Government to cut StB pensions – but calls made to aid victims more
The Czech government plans to cut the old-age pensions of senior communist-era secret police officers. While the idea is welcomed by some, calls have also been made to do more for the victims of the former regime, many of whom are on very low pensions.
As an opposition MP, Marian Jurečka of the Christian Democrats last year put forward a bill to reduce the pensions of senior officers of the dreaded communist-era secret police, the State Security, or StB.
That attempt failed. Now, however, Mr. Jurečka is minister of labour and social affairs – and he told Czech Television that he was still working on the idea.

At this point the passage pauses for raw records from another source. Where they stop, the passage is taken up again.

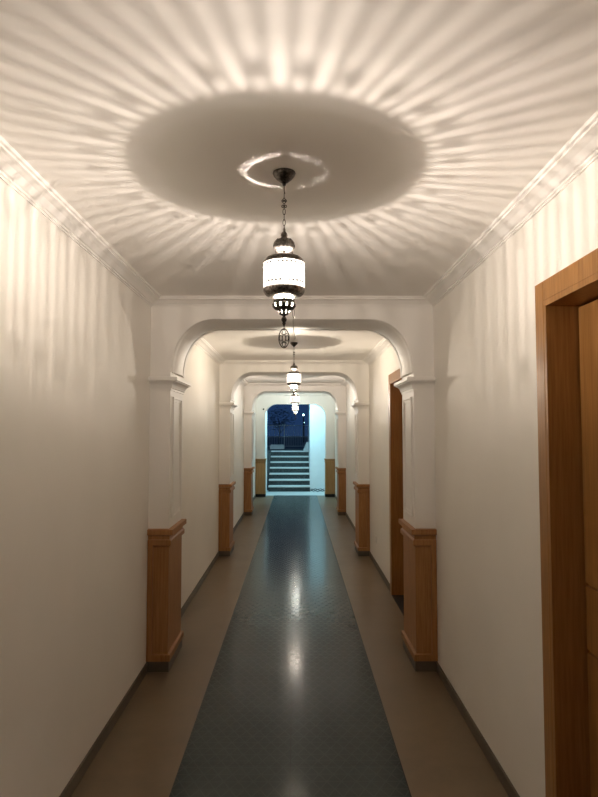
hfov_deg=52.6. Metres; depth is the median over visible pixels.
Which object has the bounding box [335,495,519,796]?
baseboard
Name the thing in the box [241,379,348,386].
trim
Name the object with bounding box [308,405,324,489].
wall pier
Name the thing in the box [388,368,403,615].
door
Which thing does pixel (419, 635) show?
pilaster base
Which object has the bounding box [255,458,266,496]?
pilaster base
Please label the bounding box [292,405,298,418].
pendant lantern
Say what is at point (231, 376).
archway
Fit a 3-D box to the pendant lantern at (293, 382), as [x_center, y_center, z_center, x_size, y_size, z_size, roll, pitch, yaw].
[-0.053,-0.273,6.424,0.151,0.643,0.151,0,-3,-3]
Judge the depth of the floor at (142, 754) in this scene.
3.72 m
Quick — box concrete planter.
[270,444,283,448]
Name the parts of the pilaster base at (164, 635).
cap moulding
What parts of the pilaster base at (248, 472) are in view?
cap moulding
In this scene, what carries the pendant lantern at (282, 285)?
hanging from the ceiling
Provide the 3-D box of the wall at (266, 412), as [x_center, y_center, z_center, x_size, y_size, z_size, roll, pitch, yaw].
[-1.105,1.349,15.982,0.482,2.320,0.828,0,-3,0]
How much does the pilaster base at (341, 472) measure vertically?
0.921 m
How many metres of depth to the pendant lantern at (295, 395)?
10.22 m
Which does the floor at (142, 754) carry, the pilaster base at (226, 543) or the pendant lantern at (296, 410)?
the pilaster base at (226, 543)
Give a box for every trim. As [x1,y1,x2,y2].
[0,110,597,306]
[195,337,390,365]
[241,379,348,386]
[260,394,329,395]
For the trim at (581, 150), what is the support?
attached to the wall at (75, 340)
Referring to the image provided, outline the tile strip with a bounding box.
[169,495,411,796]
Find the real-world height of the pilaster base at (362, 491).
0.942 m
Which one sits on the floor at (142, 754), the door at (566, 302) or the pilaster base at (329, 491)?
the pilaster base at (329, 491)
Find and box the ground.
[267,436,306,451]
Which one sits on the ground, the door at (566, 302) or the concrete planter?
the concrete planter
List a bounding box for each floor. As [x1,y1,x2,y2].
[71,495,508,796]
[266,490,324,494]
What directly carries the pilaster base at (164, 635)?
on the floor at (142, 754)
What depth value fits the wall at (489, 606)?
3.01 m
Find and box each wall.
[0,178,255,796]
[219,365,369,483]
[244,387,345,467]
[255,396,334,458]
[266,412,266,492]
[267,452,270,489]
[335,158,597,796]
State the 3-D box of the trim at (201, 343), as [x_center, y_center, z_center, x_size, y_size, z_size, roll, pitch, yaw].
[-0.056,-0.563,6.439,1.999,0.062,3.359,0,-3,0]
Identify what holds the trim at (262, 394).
attached to the wall at (75, 340)
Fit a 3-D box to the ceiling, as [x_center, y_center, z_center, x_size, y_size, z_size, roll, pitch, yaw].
[-0.059,-0.640,6.979,2.600,0.150,17.370,0,-3,0]
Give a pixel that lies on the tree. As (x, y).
(272, 420)
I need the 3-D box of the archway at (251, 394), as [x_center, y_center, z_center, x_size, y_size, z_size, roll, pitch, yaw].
[-0.080,0.547,12.153,2.000,1.667,0.582,0,-3,0]
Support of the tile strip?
on the floor at (142, 754)
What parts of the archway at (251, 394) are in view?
soffit moulding
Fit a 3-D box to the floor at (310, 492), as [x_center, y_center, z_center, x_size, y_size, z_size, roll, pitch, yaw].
[-0.097,2.594,16.194,6.000,0.136,1.380,0,-3,0]
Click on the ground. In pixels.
(270, 439)
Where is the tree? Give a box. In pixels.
[267,408,293,443]
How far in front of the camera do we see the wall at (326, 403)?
15.27 m
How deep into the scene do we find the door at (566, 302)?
2.27 m
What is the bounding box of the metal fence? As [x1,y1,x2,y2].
[267,424,307,447]
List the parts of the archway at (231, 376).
reveal panel, soffit moulding, reveal panel
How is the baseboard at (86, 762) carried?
attached to the wall at (75, 340)
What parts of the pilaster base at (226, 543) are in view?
cap moulding
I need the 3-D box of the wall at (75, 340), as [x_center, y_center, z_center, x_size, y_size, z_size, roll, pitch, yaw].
[-1.184,0.727,6.901,0.250,2.589,17.370,0,-3,0]
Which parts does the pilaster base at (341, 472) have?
cap moulding
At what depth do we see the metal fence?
21.36 m
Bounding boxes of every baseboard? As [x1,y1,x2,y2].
[59,494,255,796]
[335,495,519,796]
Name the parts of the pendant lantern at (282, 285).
lamp shade, crown, chain
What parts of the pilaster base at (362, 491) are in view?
cap moulding
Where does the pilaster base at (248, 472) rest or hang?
on the floor at (142, 754)
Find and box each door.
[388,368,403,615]
[535,248,597,796]
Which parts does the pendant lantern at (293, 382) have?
lamp shade, crown
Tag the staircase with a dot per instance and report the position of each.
(289, 469)
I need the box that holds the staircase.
[268,450,309,491]
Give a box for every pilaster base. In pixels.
[146,519,186,671]
[218,481,235,555]
[244,467,254,515]
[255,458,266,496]
[324,458,334,496]
[335,467,345,514]
[353,481,369,555]
[399,519,437,671]
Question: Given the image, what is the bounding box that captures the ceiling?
[0,0,597,393]
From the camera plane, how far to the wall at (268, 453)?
17.02 m
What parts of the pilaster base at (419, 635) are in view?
cap moulding
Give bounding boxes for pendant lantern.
[263,168,304,347]
[287,342,300,402]
[290,376,298,415]
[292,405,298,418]

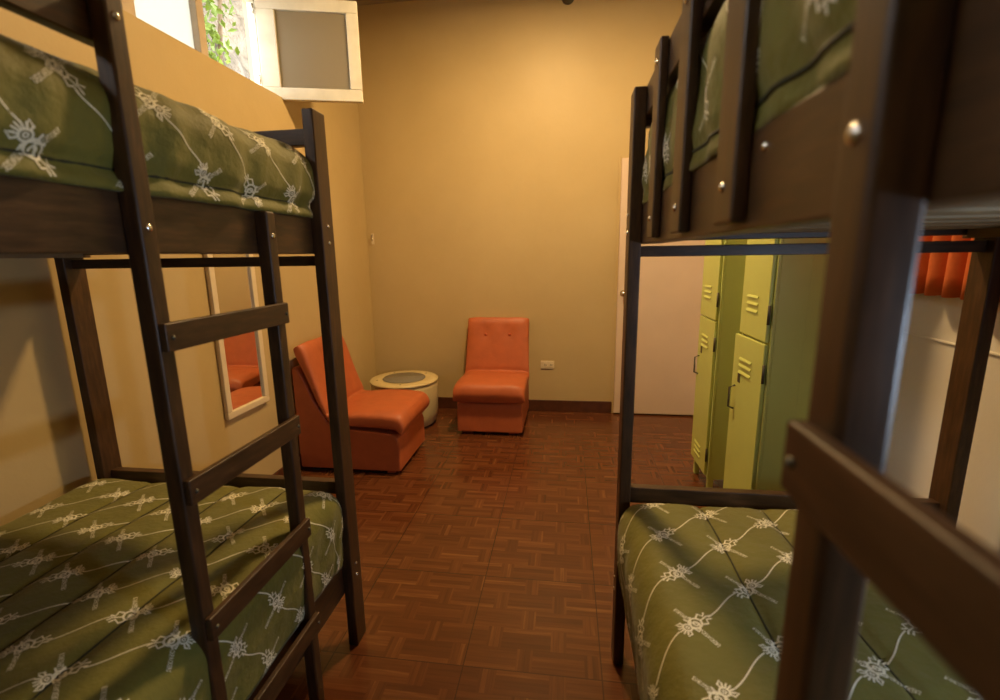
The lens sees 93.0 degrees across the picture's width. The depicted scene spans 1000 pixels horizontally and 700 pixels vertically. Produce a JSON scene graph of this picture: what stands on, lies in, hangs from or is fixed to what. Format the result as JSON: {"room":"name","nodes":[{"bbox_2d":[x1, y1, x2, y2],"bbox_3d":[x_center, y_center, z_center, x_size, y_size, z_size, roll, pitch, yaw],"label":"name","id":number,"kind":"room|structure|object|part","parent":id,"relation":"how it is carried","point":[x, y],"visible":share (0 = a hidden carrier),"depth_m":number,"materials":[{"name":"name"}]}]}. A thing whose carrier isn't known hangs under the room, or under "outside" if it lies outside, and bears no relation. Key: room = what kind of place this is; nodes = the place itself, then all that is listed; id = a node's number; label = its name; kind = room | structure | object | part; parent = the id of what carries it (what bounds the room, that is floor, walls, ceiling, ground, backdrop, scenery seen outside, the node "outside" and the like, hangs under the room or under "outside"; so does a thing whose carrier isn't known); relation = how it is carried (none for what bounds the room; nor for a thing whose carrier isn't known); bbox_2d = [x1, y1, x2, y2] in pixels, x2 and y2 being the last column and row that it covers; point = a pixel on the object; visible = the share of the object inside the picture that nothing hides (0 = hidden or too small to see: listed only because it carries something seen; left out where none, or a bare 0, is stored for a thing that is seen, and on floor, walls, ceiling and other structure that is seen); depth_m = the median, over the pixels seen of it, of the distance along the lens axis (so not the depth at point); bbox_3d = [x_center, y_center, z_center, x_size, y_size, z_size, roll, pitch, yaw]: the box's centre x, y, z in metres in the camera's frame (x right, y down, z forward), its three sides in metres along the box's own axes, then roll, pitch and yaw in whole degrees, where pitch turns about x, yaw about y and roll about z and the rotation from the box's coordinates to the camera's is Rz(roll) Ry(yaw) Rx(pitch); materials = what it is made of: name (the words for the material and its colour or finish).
{"room":"dormitory","nodes":[
{"label":"dormitory","id":0,"kind":"room"},
{"bbox_2d":[0,0,375,525],"bbox_3d":[-1.661,-0.518,1.211,0.220,3.290,5.900,1,11,8],"label":"wall","id":1,"kind":"structure","parent":0,"point":[46,452],"depth_m":1.95,"materials":[{"name":"beige paint"}]},
{"bbox_2d":[203,254,269,419],"bbox_3d":[-1.368,-0.191,2.466,0.023,1.052,0.340,1,11,8],"label":"wall mirror","id":2,"kind":"object","parent":1,"relation":"attached to","point":[240,358],"visible":0.52,"depth_m":2.48,"materials":[{"name":"white mirror"}]},
{"bbox_2d":[121,0,363,103],"bbox_3d":[-1.454,-1.392,0.829,0.624,0.572,4.358,1,11,8],"label":"window","id":3,"kind":"structure","parent":1,"relation":"in","point":[302,50],"depth_m":2.82,"materials":[{"name":"white paint"}]},
{"bbox_3d":[-1.558,-1.660,2.155,0.006,0.495,0.370,1,11,8],"label":"pane","id":4,"kind":"part","parent":3,"relation":"part of","materials":[{"name":"clear glass"}]},
{"bbox_3d":[-1.136,-1.792,2.845,0.575,0.555,0.036,-3,11,-9],"label":"open sash","id":5,"kind":"part","parent":3,"relation":"part of","materials":[{"name":"white paint"}]},
{"bbox_3d":[-1.119,-1.792,2.846,0.414,0.429,0.006,-3,11,-9],"label":"sash pane","id":6,"kind":"part","parent":3,"relation":"part of","materials":[{"name":"clear glass"}]},
{"bbox_2d":[272,454,302,474],"bbox_3d":[-1.523,1.048,1.502,0.012,0.100,5.888,1,11,8],"label":"baseboard","id":7,"kind":"structure","parent":1,"relation":"attached to","point":[280,471],"depth_m":2.87,"materials":[{"name":"brown wood"}]},
{"bbox_2d":[346,0,414,5],"bbox_3d":[-0.135,-2.170,0.661,3.353,0.120,6.340,1,11,8],"label":"ceiling","id":8,"kind":"structure","parent":0,"point":[359,2],"depth_m":3.67,"materials":[{"name":"white paint"}]},
{"bbox_2d":[275,408,723,699],"bbox_3d":[-0.084,1.163,1.329,3.353,0.100,6.340,1,11,8],"label":"floor","id":9,"kind":"structure","parent":0,"point":[487,560],"depth_m":2.12,"materials":[{"name":"wood"}]},
{"bbox_2d":[0,0,365,699],"bbox_3d":[-1.095,0.352,0.686,0.956,1.774,1.960,1,11,8],"label":"bunk bed","id":10,"kind":"object","parent":9,"relation":"on","point":[67,224],"visible":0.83,"depth_m":1.02,"materials":[{"name":"brown wood"}]},
{"bbox_3d":[-0.744,-0.408,0.148,0.026,0.079,1.291,1,11,8],"label":"guard rail","id":11,"kind":"part","parent":10,"relation":"part of","materials":[{"name":"brown wood"}]},
{"bbox_3d":[-1.422,0.165,1.667,0.034,1.765,0.072,1,11,8],"label":"post","id":12,"kind":"part","parent":10,"relation":"part of","materials":[{"name":"brown wood"}]},
{"bbox_3d":[-0.981,-0.280,1.520,0.876,0.030,0.030,1,11,8],"label":"rail","id":13,"kind":"part","parent":10,"relation":"part of","materials":[{"name":"brown wood"}]},
{"bbox_3d":[-0.970,0.456,1.667,0.876,0.044,0.030,1,11,8],"label":"rail","id":14,"kind":"part","parent":10,"relation":"part of","materials":[{"name":"brown wood"}]},
{"bbox_3d":[-0.986,-0.627,1.450,0.876,0.046,0.030,1,11,8],"label":"rail","id":15,"kind":"part","parent":10,"relation":"part of","materials":[{"name":"brown wood"}]},
{"bbox_3d":[-0.527,0.176,1.543,0.034,1.765,0.072,1,11,8],"label":"post","id":16,"kind":"part","parent":10,"relation":"part of","materials":[{"name":"brown wood"}]},
{"bbox_3d":[-1.113,-0.251,0.567,0.778,0.197,1.748,1,11,8],"label":"mattress","id":17,"kind":"object","parent":10,"relation":"on","visible":0},
{"bbox_2d":[0,34,314,217],"bbox_3d":[-1.110,-0.330,0.562,0.917,0.249,1.890,1,11,8],"label":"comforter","id":18,"kind":"object","parent":17,"relation":"on","point":[55,117],"visible":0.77,"depth_m":0.83,"materials":[{"name":"green fabric"}]},
{"bbox_2d":[292,336,429,472],"bbox_3d":[-0.896,0.323,3.194,0.723,0.840,0.574,1,11,8],"label":"lounge chair","id":19,"kind":"object","parent":9,"relation":"on","point":[386,426],"visible":0.8,"depth_m":2.99,"materials":[{"name":"orange leather"}]},
{"bbox_2d":[370,370,437,428],"bbox_3d":[-0.777,0.411,3.901,0.550,0.386,0.550,1,11,8],"label":"side table","id":20,"kind":"object","parent":9,"relation":"on","point":[426,382],"visible":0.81,"depth_m":3.78,"materials":[{"name":"beige plastic"}]},
{"bbox_2d":[453,317,528,433],"bbox_3d":[-0.045,0.186,3.814,0.544,0.839,0.672,1,11,8],"label":"lounge chair","id":21,"kind":"object","parent":9,"relation":"on","point":[492,394],"visible":1,"depth_m":3.69,"materials":[{"name":"orange leather"}]},
{"bbox_2d":[691,239,746,487],"bbox_3d":[1.340,-0.113,2.627,0.430,1.850,0.316,1,11,8],"label":"locker","id":22,"kind":"object","parent":9,"relation":"on","point":[723,276],"visible":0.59,"depth_m":2.58,"materials":[{"name":"green metal"}]},
{"bbox_3d":[1.159,0.085,2.799,0.030,0.119,0.010,1,11,8],"label":"handle","id":23,"kind":"part","parent":22,"relation":"part of","materials":[{"name":"metal"}]},
{"bbox_3d":[1.224,0.714,2.953,0.030,0.104,0.030,1,11,8],"label":"leg","id":24,"kind":"part","parent":22,"relation":"part of","materials":[{"name":"metal"}]},
{"bbox_3d":[1.169,0.249,2.726,0.015,0.866,0.290,1,11,8],"label":"door","id":25,"kind":"part","parent":22,"relation":"part of","materials":[{"name":"metal"}]},
{"bbox_3d":[1.187,0.768,2.688,0.030,0.104,0.030,1,11,8],"label":"leg","id":26,"kind":"part","parent":22,"relation":"part of","materials":[{"name":"metal"}]},
{"bbox_3d":[1.156,-0.592,2.558,0.015,0.834,0.290,1,11,8],"label":"door","id":27,"kind":"part","parent":22,"relation":"part of","materials":[{"name":"metal"}]},
{"bbox_3d":[1.177,-0.164,2.641,0.012,1.750,0.315,1,11,8],"label":"frame","id":28,"kind":"part","parent":22,"relation":"part of","materials":[{"name":"metal"}]},
{"bbox_2d":[723,238,828,510],"bbox_3d":[1.244,0.014,2.000,0.443,1.850,0.312,1,11,8],"label":"locker","id":29,"kind":"object","parent":9,"relation":"on","point":[774,353],"visible":0.37,"depth_m":1.90,"materials":[{"name":"green metal"}]},
{"bbox_3d":[1.056,0.213,2.168,0.030,0.119,0.010,0,11,5],"label":"handle","id":30,"kind":"part","parent":29,"relation":"part of","materials":[{"name":"metal"}]},
{"bbox_3d":[1.072,0.377,2.098,0.015,0.866,0.285,0,11,5],"label":"door","id":31,"kind":"part","parent":29,"relation":"part of","materials":[{"name":"metal"}]},
{"bbox_3d":[1.067,-0.465,1.929,0.015,0.834,0.285,1,11,8],"label":"door","id":32,"kind":"part","parent":29,"relation":"part of","materials":[{"name":"metal"}]},
{"bbox_3d":[1.088,-0.037,2.012,0.012,1.750,0.310,1,11,8],"label":"frame","id":33,"kind":"part","parent":29,"relation":"part of","materials":[{"name":"green metal"}]},
{"bbox_2d":[611,0,999,699],"bbox_3d":[0.695,0.361,0.468,0.956,1.787,1.960,1,11,8],"label":"bunk bed","id":34,"kind":"object","parent":9,"relation":"on","point":[902,147],"visible":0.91,"depth_m":0.30,"materials":[{"name":"brown wood"}]},
{"bbox_3d":[0.387,0.175,1.446,0.034,1.778,0.072,1,11,8],"label":"post","id":35,"kind":"part","parent":34,"relation":"part of","materials":[{"name":"brown wood"}]},
{"bbox_3d":[0.823,-0.624,1.229,0.876,0.046,0.030,1,11,8],"label":"rail","id":36,"kind":"part","parent":34,"relation":"part of","materials":[{"name":"brown wood"}]},
{"bbox_3d":[0.330,-0.558,0.748,0.026,0.079,1.137,1,11,8],"label":"guard rail","id":37,"kind":"part","parent":34,"relation":"part of","materials":[{"name":"brown wood"}]},
{"bbox_3d":[0.839,0.459,1.445,0.876,0.052,0.030,1,11,8],"label":"rail","id":38,"kind":"part","parent":34,"relation":"part of","materials":[{"name":"brown wood"}]},
{"bbox_3d":[0.828,-0.276,1.298,0.876,0.030,0.030,1,11,8],"label":"rail","id":39,"kind":"part","parent":34,"relation":"part of","materials":[{"name":"brown wood"}]},
{"bbox_3d":[1.281,0.186,1.323,0.034,1.778,0.072,1,11,8],"label":"post","id":40,"kind":"part","parent":34,"relation":"part of","materials":[{"name":"brown wood"}]},
{"bbox_3d":[0.696,-0.246,0.345,0.778,0.194,1.748,1,11,8],"label":"mattress","id":41,"kind":"object","parent":34,"relation":"on","visible":0},
{"bbox_2d":[641,0,856,203],"bbox_3d":[0.695,-0.357,0.330,0.899,0.305,1.891,1,11,8],"label":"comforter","id":42,"kind":"object","parent":41,"relation":"on","point":[805,46],"visible":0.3,"depth_m":0.47,"materials":[{"name":"green fabric"}]},
{"bbox_2d":[357,0,681,414],"bbox_3d":[0.309,-1.099,3.967,3.353,3.290,0.220,1,11,8],"label":"wall","id":43,"kind":"structure","parent":0,"point":[494,134],"depth_m":3.84,"materials":[{"name":"beige paint"}]},
{"bbox_2d":[438,397,611,412],"bbox_3d":[-0.081,0.481,4.222,2.108,0.103,0.012,1,11,8],"label":"baseboard","id":44,"kind":"structure","parent":43,"relation":"attached to","point":[443,402],"depth_m":4.13,"materials":[{"name":"brown wood"}]},
{"bbox_2d":[541,361,553,368],"bbox_3d":[0.408,0.128,4.081,0.116,0.068,0.013,1,11,8],"label":"wall outlet","id":45,"kind":"object","parent":43,"relation":"attached to","point":[544,364],"visible":1,"depth_m":4.08,"materials":[{"name":"beige plastic"}]},
{"bbox_2d":[562,0,573,4],"bbox_3d":[0.500,-2.607,3.484,0.096,0.096,0.071,1,11,8],"label":"ceiling fitting","id":46,"kind":"object","parent":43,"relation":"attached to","point":[566,2],"visible":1,"depth_m":3.51,"materials":[{"name":"metal"}]},
{"bbox_2d":[611,156,704,414],"bbox_3d":[1.334,-0.467,3.787,0.808,2.090,0.098,1,11,8],"label":"door","id":47,"kind":"structure","parent":43,"relation":"in","point":[670,288],"depth_m":3.86,"materials":[{"name":"white paint"}]},
{"bbox_3d":[1.340,-0.475,3.828,0.808,2.090,0.012,1,11,8],"label":"frame","id":48,"kind":"part","parent":47,"relation":"part of","materials":[{"name":"beige paint"}]},
{"bbox_2d":[884,293,999,553],"bbox_3d":[1.442,-0.479,0.781,0.220,3.290,5.900,1,11,8],"label":"wall","id":49,"kind":"structure","parent":0,"point":[926,365],"depth_m":1.55,"materials":[{"name":"white paint"}]},
{"bbox_2d":[906,332,999,356],"bbox_3d":[1.198,0.299,-0.083,0.006,0.010,3.850,1,11,8],"label":"trim","id":50,"kind":"structure","parent":49,"relation":"attached to","point":[907,333],"depth_m":1.54,"materials":[{"name":"white paint"}]},
{"bbox_2d":[912,235,999,302],"bbox_3d":[1.318,-0.508,0.963,0.074,0.873,1.430,1,11,8],"label":"curtain","id":51,"kind":"object","parent":49,"relation":"attached to","point":[945,275],"visible":0.12,"depth_m":1.47,"materials":[{"name":"orange fabric"}]},
{"label":"outside","id":52,"kind":"structure","parent":0,"visible":0},
{"bbox_3d":[-4.916,0.652,4.430,7.062,0.130,13.000,1,11,8],"label":"ground","id":53,"kind":"structure","parent":52,"visible":0},
{"bbox_2d":[202,0,239,64],"bbox_3d":[-2.371,-1.606,4.040,0.469,4.375,0.494,1,11,8],"label":"shrub","id":54,"kind":"object","parent":53,"relation":"on","point":[217,37],"visible":0.13,"depth_m":3.90,"materials":[{"name":"green plant"}]},
{"bbox_3d":[-2.372,-1.381,4.072,0.280,3.923,0.336,1,11,8],"label":"stem","id":55,"kind":"part","parent":54,"relation":"part of","materials":[{"name":"green plant"}]},
{"bbox_2d":[202,0,250,79],"bbox_3d":[-2.658,-2.124,6.229,0.872,4.600,3.281,1,11,8],"label":"wall","id":56,"kind":"structure","parent":53,"relation":"on","point":[239,63],"depth_m":4.66,"materials":[{"name":"paint"}]},
{"bbox_3d":[-1.097,0.824,0.782,0.788,0.301,1.758,1,11,8],"label":"mattress","id":57,"kind":"object","parent":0,"visible":0},
{"bbox_2d":[0,478,343,699],"bbox_3d":[-1.103,0.749,0.774,0.947,0.298,1.851,1,11,8],"label":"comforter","id":58,"kind":"object","parent":57,"relation":"on","point":[93,606],"visible":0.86,"depth_m":1.13,"materials":[{"name":"green fabric"}]},
{"bbox_3d":[0.712,0.841,0.563,0.788,0.301,1.758,1,11,8],"label":"mattress","id":59,"kind":"object","parent":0,"visible":0},
{"bbox_2d":[617,503,976,699],"bbox_3d":[0.701,0.783,0.559,0.940,0.359,1.854,1,11,8],"label":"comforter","id":60,"kind":"object","parent":59,"relation":"on","point":[704,589],"visible":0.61,"depth_m":0.98,"materials":[{"name":"green fabric"}]}
]}

“I plan that an amendment that we are working on, and which will come into force in January 2023, will include what I proposed before.
"We plan that really prominent representatives of the Communist regime, leading StB officers and the like, will have their pensions reduced.”
Mr. Jurečka said the proposal was being fine tuned with the Institute for the Study of Totalitarian Regimes, which does research into the records of that era. Between 5,000 and 7,000 people are likely to be affected, he said.
One person who has long been advocating such a move is Mikuláš Kroupa. He is the founder of Paměť národa, a group that documents the stories of people who experienced the Nazi and Communist regimes at first hand.
Mr. Kroupa says reducing StB officers’ pensions is a “very positive and correct step”.
“But of course it should have happened a lot earlier.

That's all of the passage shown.